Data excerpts

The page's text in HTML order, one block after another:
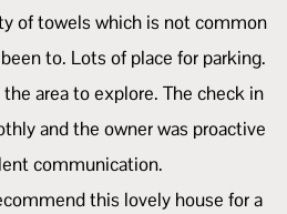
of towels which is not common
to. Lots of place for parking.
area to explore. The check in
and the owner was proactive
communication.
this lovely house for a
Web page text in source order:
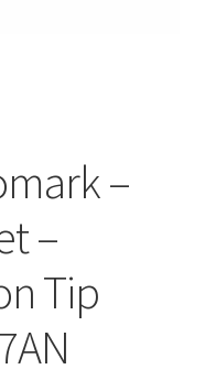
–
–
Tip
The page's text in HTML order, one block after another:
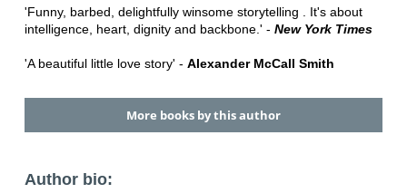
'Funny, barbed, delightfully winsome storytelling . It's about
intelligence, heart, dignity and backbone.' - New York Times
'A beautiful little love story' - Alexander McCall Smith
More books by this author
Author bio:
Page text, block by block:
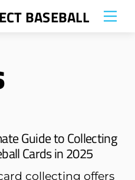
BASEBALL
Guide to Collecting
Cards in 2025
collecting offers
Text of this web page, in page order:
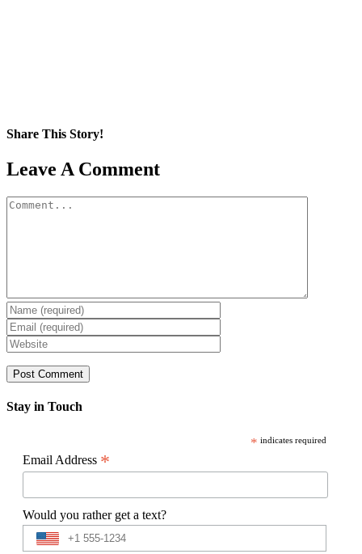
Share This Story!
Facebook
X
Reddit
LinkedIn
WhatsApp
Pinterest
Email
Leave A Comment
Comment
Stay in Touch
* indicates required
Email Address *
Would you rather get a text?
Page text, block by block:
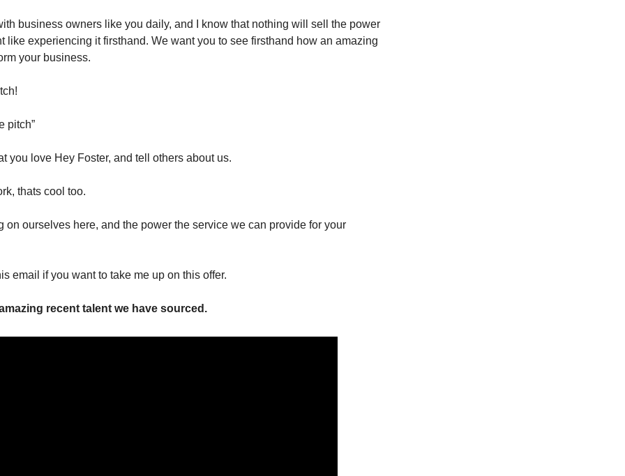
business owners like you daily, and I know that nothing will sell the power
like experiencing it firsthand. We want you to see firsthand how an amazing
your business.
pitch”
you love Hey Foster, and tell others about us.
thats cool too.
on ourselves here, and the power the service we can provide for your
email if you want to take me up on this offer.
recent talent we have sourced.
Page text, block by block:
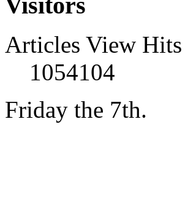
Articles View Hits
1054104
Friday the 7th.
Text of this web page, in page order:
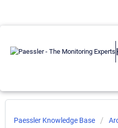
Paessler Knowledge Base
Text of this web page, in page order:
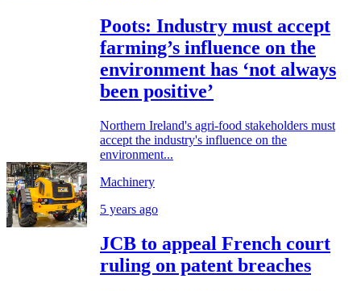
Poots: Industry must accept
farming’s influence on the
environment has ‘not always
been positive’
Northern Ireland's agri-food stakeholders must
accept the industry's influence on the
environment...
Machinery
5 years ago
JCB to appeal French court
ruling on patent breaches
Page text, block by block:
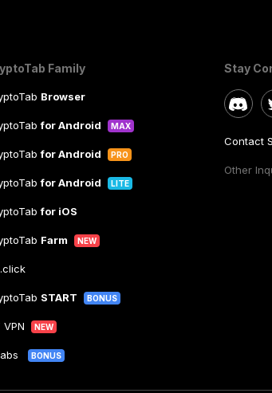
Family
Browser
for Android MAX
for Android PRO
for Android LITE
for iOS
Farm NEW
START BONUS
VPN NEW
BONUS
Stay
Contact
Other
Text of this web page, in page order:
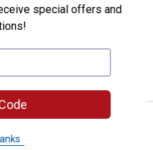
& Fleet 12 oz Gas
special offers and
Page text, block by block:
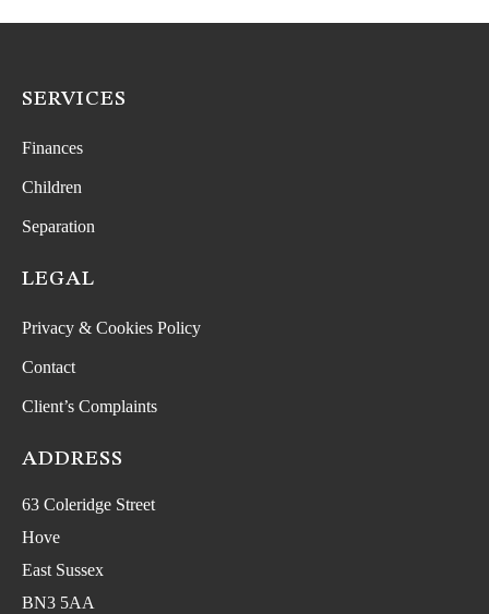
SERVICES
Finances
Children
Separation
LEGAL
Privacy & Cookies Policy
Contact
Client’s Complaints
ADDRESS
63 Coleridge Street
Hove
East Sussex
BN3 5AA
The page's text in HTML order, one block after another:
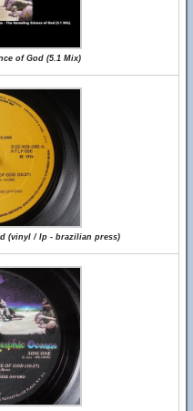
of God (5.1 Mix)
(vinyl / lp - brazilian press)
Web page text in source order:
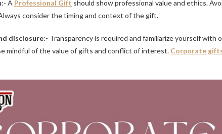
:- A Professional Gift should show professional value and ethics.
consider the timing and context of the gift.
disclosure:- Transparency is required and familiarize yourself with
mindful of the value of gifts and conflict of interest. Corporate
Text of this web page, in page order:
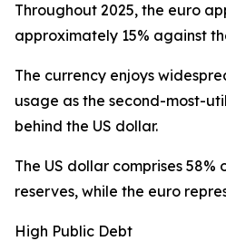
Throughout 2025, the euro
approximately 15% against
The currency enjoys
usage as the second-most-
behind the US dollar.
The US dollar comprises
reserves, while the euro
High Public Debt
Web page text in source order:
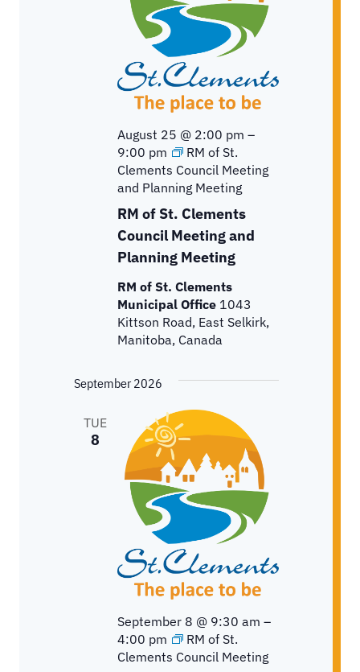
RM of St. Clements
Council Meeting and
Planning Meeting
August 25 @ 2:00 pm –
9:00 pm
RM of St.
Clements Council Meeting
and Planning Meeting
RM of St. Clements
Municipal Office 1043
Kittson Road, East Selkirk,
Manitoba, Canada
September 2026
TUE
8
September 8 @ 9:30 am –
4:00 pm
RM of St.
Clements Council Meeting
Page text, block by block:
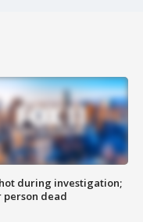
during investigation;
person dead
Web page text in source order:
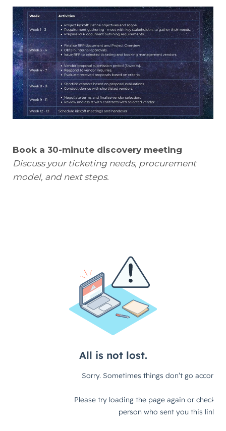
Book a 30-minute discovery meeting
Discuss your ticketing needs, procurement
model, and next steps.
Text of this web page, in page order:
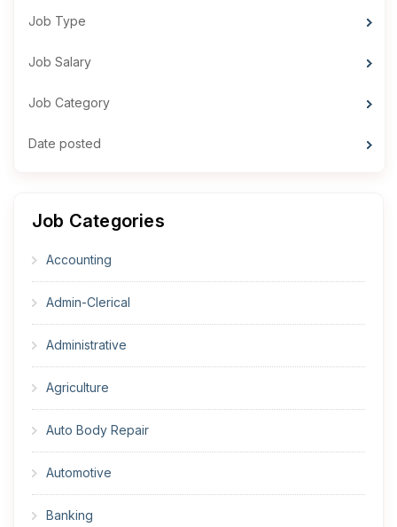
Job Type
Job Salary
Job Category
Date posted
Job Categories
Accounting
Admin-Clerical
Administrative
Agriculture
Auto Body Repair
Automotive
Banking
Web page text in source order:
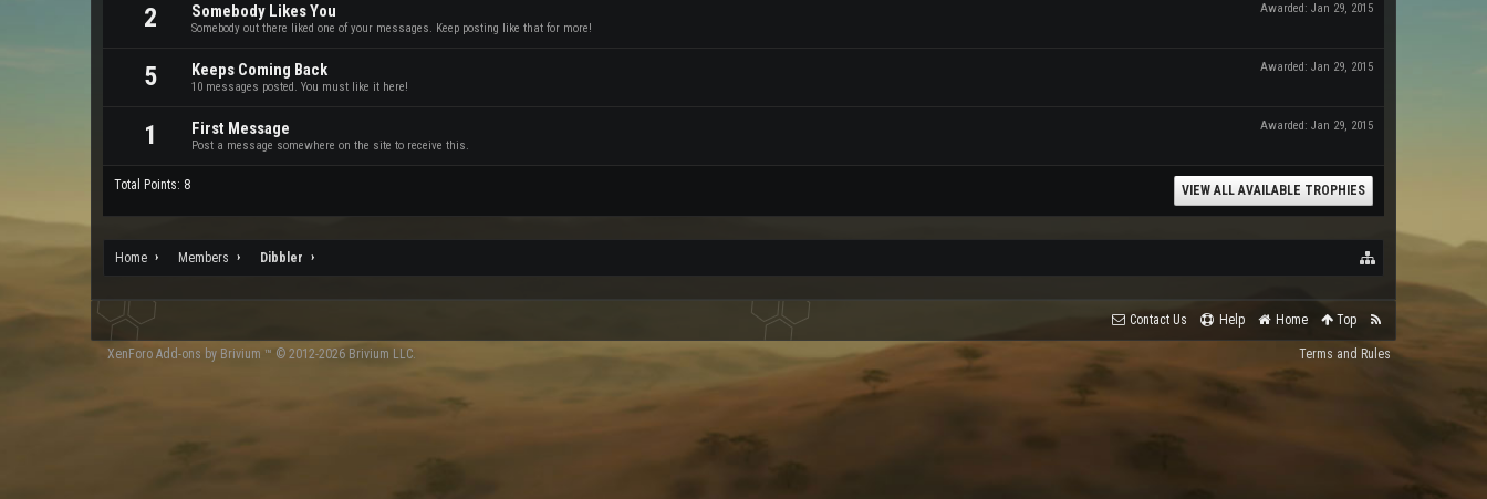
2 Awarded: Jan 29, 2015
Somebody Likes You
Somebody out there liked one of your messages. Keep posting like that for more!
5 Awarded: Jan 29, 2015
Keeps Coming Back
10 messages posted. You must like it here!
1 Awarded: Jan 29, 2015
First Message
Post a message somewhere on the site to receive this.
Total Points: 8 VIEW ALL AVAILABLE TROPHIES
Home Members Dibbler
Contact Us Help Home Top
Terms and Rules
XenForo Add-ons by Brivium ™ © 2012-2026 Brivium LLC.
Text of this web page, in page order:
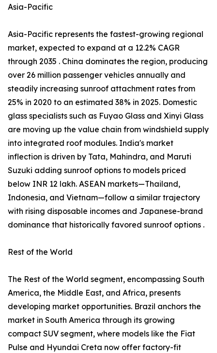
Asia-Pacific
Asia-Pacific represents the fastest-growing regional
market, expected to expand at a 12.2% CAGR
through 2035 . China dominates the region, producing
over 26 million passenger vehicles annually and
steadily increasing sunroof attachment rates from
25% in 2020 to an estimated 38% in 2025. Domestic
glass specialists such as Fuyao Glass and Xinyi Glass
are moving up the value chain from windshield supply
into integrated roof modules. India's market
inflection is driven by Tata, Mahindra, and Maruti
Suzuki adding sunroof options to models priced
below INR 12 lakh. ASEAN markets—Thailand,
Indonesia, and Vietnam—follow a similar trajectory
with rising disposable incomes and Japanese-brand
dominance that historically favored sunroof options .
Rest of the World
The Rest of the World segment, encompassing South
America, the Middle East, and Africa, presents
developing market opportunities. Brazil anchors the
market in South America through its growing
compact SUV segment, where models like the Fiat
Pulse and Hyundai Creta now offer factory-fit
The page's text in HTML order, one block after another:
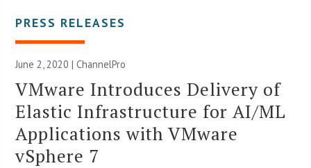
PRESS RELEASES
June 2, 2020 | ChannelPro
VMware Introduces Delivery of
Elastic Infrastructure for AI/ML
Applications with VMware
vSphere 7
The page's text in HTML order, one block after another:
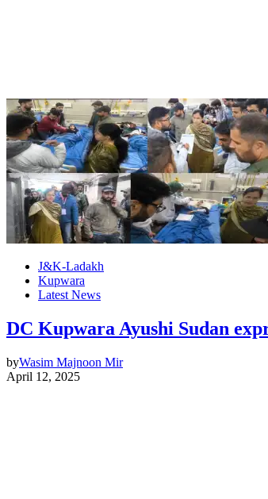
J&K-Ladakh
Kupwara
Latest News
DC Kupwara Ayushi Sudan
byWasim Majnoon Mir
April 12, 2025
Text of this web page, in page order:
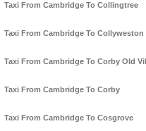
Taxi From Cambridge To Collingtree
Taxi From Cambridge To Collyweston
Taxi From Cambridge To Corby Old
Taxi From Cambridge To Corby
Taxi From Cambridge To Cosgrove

* [PROBLEM STATEMENT]
Each line above should be printed again exactly, though the pictures should not be.

* [TASK OUTPUT]
The page's text in HTML order, one block after another:
of towels which is not common
to. Lots of place for parking.
area to explore. The check in
and the owner was proactive
communication.
this lovely house for a
Web page text in source order:
–
–
Tip
The page's text in HTML order, one block after another:
'Funny, barbed, delightfully winsome storytelling . It's about
intelligence, heart, dignity and backbone.' - New York Times
'A beautiful little love story' - Alexander McCall Smith
More books by this author
Author bio:
Page text, block by block:
BASEBALL
Guide to Collecting
Cards in 2025
collecting offers
Text of this web page, in page order:
Share This Story!
Facebook
X
Reddit
LinkedIn
WhatsApp
Pinterest
Email
Leave A Comment
Comment
Stay in Touch
* indicates required
Email Address *
Would you rather get a text?
Page text, block by block:
business owners like you daily, and I know that nothing will sell the power
like experiencing it firsthand. We want you to see firsthand how an amazing
your business.
pitch”
you love Hey Foster, and tell others about us.
thats cool too.
on ourselves here, and the power the service we can provide for your
email if you want to take me up on this offer.
recent talent we have sourced.
Page text, block by block:
Articles View Hits
1054104
Friday the 7th.
Text of this web page, in page order:
Paessler Knowledge Base
Text of this web page, in page order:
Poots: Industry must accept
farming’s influence on the
environment has ‘not always
been positive’
Northern Ireland's agri-food stakeholders must
accept the industry's influence on the
environment...
Machinery
5 years ago
JCB to appeal French court
ruling on patent breaches
Page text, block by block:
Family
Browser
for Android MAX
for Android PRO
for Android LITE
for iOS
Farm NEW
START BONUS
VPN NEW
BONUS
Stay
Contact
Other
Text of this web page, in page order:
& Fleet 12 oz Gas
special offers and
Page text, block by block:
SERVICES
Finances
Children
Separation
LEGAL
Privacy & Cookies Policy
Contact
Client’s Complaints
ADDRESS
63 Coleridge Street
Hove
East Sussex
BN3 5AA
The page's text in HTML order, one block after another:
of God (5.1 Mix)
(vinyl / lp - brazilian press)
Web page text in source order:
:- A Professional Gift should show professional value and ethics.
consider the timing and context of the gift.
disclosure:- Transparency is required and familiarize yourself with
mindful of the value of gifts and conflict of interest. Corporate
Text of this web page, in page order:
Throughout 2025, the euro
approximately 15% against
The currency enjoys
usage as the second-most-
behind the US dollar.
The US dollar comprises
reserves, while the euro
High Public Debt
Web page text in source order:
RM of St. Clements
Council Meeting and
Planning Meeting
August 25 @ 2:00 pm –
9:00 pm
RM of St.
Clements Council Meeting
and Planning Meeting
RM of St. Clements
Municipal Office 1043
Kittson Road, East Selkirk,
Manitoba, Canada
September 2026
TUE
8
September 8 @ 9:30 am –
4:00 pm
RM of St.
Clements Council Meeting
Page text, block by block:
during investigation;
person dead
Web page text in source order:
Book a 30-minute discovery meeting
Discuss your ticketing needs, procurement
model, and next steps.
Text of this web page, in page order:
Job Type
Job Salary
Job Category
Date posted
Job Categories
Accounting
Admin-Clerical
Administrative
Agriculture
Auto Body Repair
Automotive
Banking
Web page text in source order:
2 Awarded: Jan 29, 2015
Somebody Likes You
Somebody out there liked one of your messages. Keep posting like that for more!
5 Awarded: Jan 29, 2015
Keeps Coming Back
10 messages posted. You must like it here!
1 Awarded: Jan 29, 2015
First Message
Post a message somewhere on the site to receive this.
Total Points: 8 VIEW ALL AVAILABLE TROPHIES
Home Members Dibbler
Contact Us Help Home Top
Terms and Rules
XenForo Add-ons by Brivium ™ © 2012-2026 Brivium LLC.
Text of this web page, in page order:
Asia-Pacific
Asia-Pacific represents the fastest-growing regional
market, expected to expand at a 12.2% CAGR
through 2035 . China dominates the region, producing
over 26 million passenger vehicles annually and
steadily increasing sunroof attachment rates from
25% in 2020 to an estimated 38% in 2025. Domestic
glass specialists such as Fuyao Glass and Xinyi Glass
are moving up the value chain from windshield supply
into integrated roof modules. India's market
inflection is driven by Tata, Mahindra, and Maruti
Suzuki adding sunroof options to models priced
below INR 12 lakh. ASEAN markets—Thailand,
Indonesia, and Vietnam—follow a similar trajectory
with rising disposable incomes and Japanese-brand
dominance that historically favored sunroof options .
Rest of the World
The Rest of the World segment, encompassing South
America, the Middle East, and Africa, presents
developing market opportunities. Brazil anchors the
market in South America through its growing
compact SUV segment, where models like the Fiat
Pulse and Hyundai Creta now offer factory-fit
The page's text in HTML order, one block after another:
PRESS RELEASES
June 2, 2020 | ChannelPro
VMware Introduces Delivery of
Elastic Infrastructure for AI/ML
Applications with VMware
vSphere 7
The page's text in HTML order, one block after another:
J&K-Ladakh
Kupwara
Latest News
DC Kupwara Ayushi Sudan
byWasim Majnoon Mir
April 12, 2025
Text of this web page, in page order:
Taxi From Cambridge To Collingtree
Taxi From Cambridge To Collyweston
Taxi From Cambridge To Corby Old
Taxi From Cambridge To Corby
Taxi From Cambridge To Cosgrove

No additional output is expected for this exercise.